「第15回 芹沢光治良偲ぶ会に参加して」
2008/3/23 池田 三省
今年の偲ぶ会は、芹沢光治良先生の命日(3月23日)に、募集定員30名を越える参加者があり、 当日に予約なしで埼玉県の大宮より参加された方もありました。 昨年の嵐のような雨の中での偲ぶ会とは違って、 小春日和で美しく雄大な姿の富士山に見守られての墓参となりました。
今年の参加者は、昨年とは少し異なって、初めて参加される方が10名、若い方や地元の方の参加も多くあり、何か新しい風を感じました。
恒例(5年連続)の地元で芹沢文学を研究されている勝呂奏氏の「芹沢光治良とジイド - ヒューマニズムについて-」の記念講演がありました。 勝呂氏は、芹沢文学のヒューマニズムの本質を理解するため、芹沢先生が 「スイスの高原で闘病しているとき小説を書くより生きようがないと考えたとき、フランスのモラリストの伝統のもとに、 物を書くのだと、疑うことなく自然に決めていた。
このフランスのモラリストの人々の仕事は私には、言葉を持たない神の意志に、
言葉を与えるようで、素晴らしいものに感じられた。」と「文学者の運命」書かれている。
勝呂氏は、このフランスのモラリストの一人である「ジイド」について調べることで、 芹沢文学のヒューマニズムの本質を明らかにしていく切り口で講演されました。 「ジイド」をよく知らない私にも、芹沢先生が、大変「ジイド」 を研究し先生の作風にも影響していることわかり、また、芹沢文学のヒューマニズムについても大変わかりやすく納得のいく講演内容でした。
毎年、勝呂氏の「芹沢文学の講演」を聞くことで、芹沢文学を新たに、再発見することができます。 偲ぶ会に参加する意義を感じています。

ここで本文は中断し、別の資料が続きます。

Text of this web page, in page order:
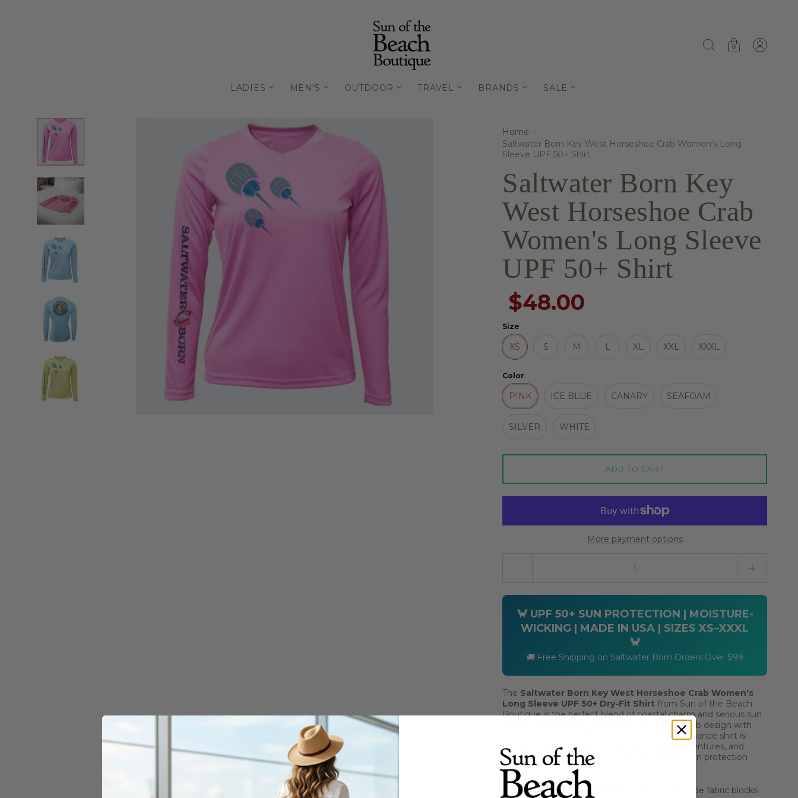
0
LADIES MEN'S OUTDOOR TRAVEL BRANDS SALE
Home ·
Saltwater Born Key West Horseshoe Crab Women's Long
Sleeve UPF 50+ Shirt
Saltwater Born Key
West Horseshoe Crab
Women's Long Sleeve
UPF 50+ Shirt
$48.00
Size
XS S M L XL XXL XXXL
Color
PINK ICE BLUE CANARY SEAFOAM
SILVER WHITE
ADD TO CART
More payment options
🦀 UPF 50+ SUN PROTECTION | MOISTURE-
WICKING | MADE IN USA | SIZES XS–XXXL
🦀
🚚 Free Shipping on Saltwater Born Orders Over $99
The Saltwater Born Key West Horseshoe Crab Women's
Long Sleeve UPF 50+ Dry-Fit Shirt from Sun of the Beach
Boutique is the perfect blend of coastal charm and serious sun
protection. Featuring a beautiful horseshoe crab design with
professional-grade UPF 50+ fabric, this performance shirt is
designed for beach days, boat trips, water adventures, and
coastal activities where you want maximum sun protection
with Key West style.
UPF 50+ Sun Protection:
Professional-grade fabric blocks
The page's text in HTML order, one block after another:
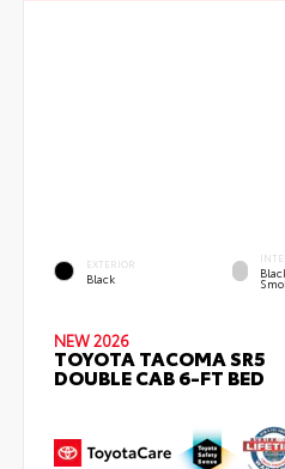
EXTERIOR
Black
NEW 2026
TOYOTA TACOMA SR5
DOUBLE CAB 6-FT BED
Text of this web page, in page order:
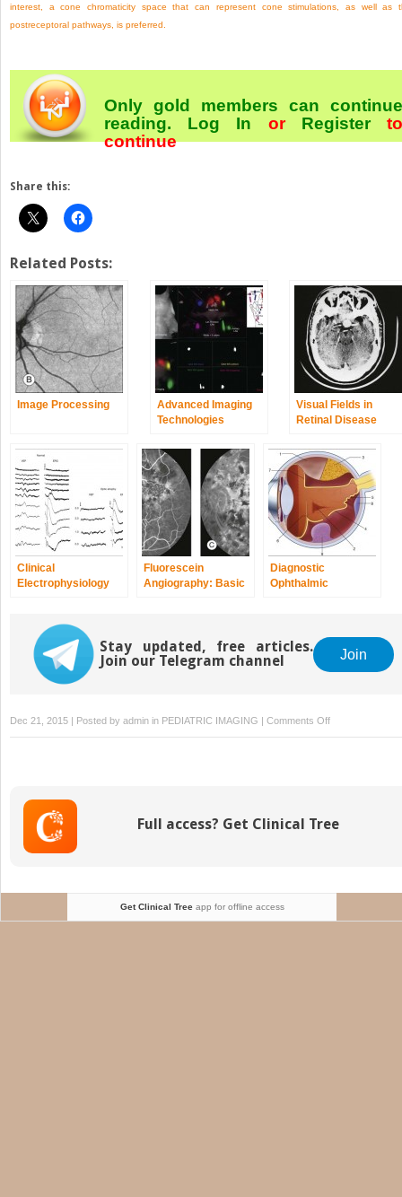
interest, a cone chromaticity space that can represent cone stimulations, as well as
postreceptoral pathways, is preferred.
Only gold members can continue
reading. Log In or Register
continue
Share this:
Related Posts:
Image Processing
Advanced Imaging
Technologies
Visual Fields in
Retinal Disease
Clinical
Electrophysiology
Fluorescein
Angiography: Basic
Diagnostic
Ophthalmic
Stay updated, free articles.
Join our Telegram channel
Join
Dec 21, 2015 | Posted by admin in PEDIATRIC IMAGING | Comments Offon
Color
Full access? Get Clinical Tree
Get Clinical Treeapp for offline access
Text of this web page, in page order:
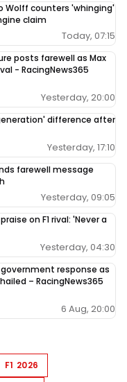
Wolff counters 'whinging'
claim
Today, 07:15
posts farewell as Max
- RacingNews365
Yesterday, 20:00
difference after
Yesterday, 17:10
farewell message
Yesterday, 09:05
on F1 rival: 'Never a
Yesterday, 04:30
response as
– RacingNews365
6 Aug, 20:00
F1 2026
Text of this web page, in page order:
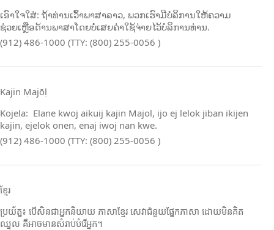
ເອົາໃຈໃສ່: ຖ້າທ່ານເວົ້າພາສາລາວ, ພວກເຮົາມີບໍລິການໃຫ້ຄວາມ
ຊ່ວຍເຫຼືອດ້ານພາສາໂດຍບໍ່ເສຍຄ່າໃຊ້ຈ່າຍໄວ້ບໍລິການທ່ານ.
(912) 486-1000 (TTY: (800) 255-0056 )
Kajin Ṃajōḷ
Kojela: Elane kwoj aikuij kajin Majol, ijo ej lelok jiban ikijen
kajin, ejelok onen, enaj iwoj nan kwe.
(912) 486-1000 (TTY: (800) 255-0056 )
ខ្មែរ
ប្រយ័ត្ន៖ បើសិនជាអ្នកនិយាយ ភាសាខ្មែរ សេវាជំនួយផ្នែកភាសា ដោយមិនគិត
ឈ្នួល គឺអាចមានសំរាប់បំរើអ្នក។

今後の「芹沢光治良を偲ぶ会」にいて個人的には、沼津市名誉市民である「芹沢光治良先生」を地元沼津市民と全国の芹沢文学愛読者と 「芹沢光治良文学館」とが協力して、沼津市民も含めた芹沢文学愛読者を問わず、だれでもが自由に参加でき「芹沢光治良先生を知る会・偲ぶ会」 になればよいと思いました。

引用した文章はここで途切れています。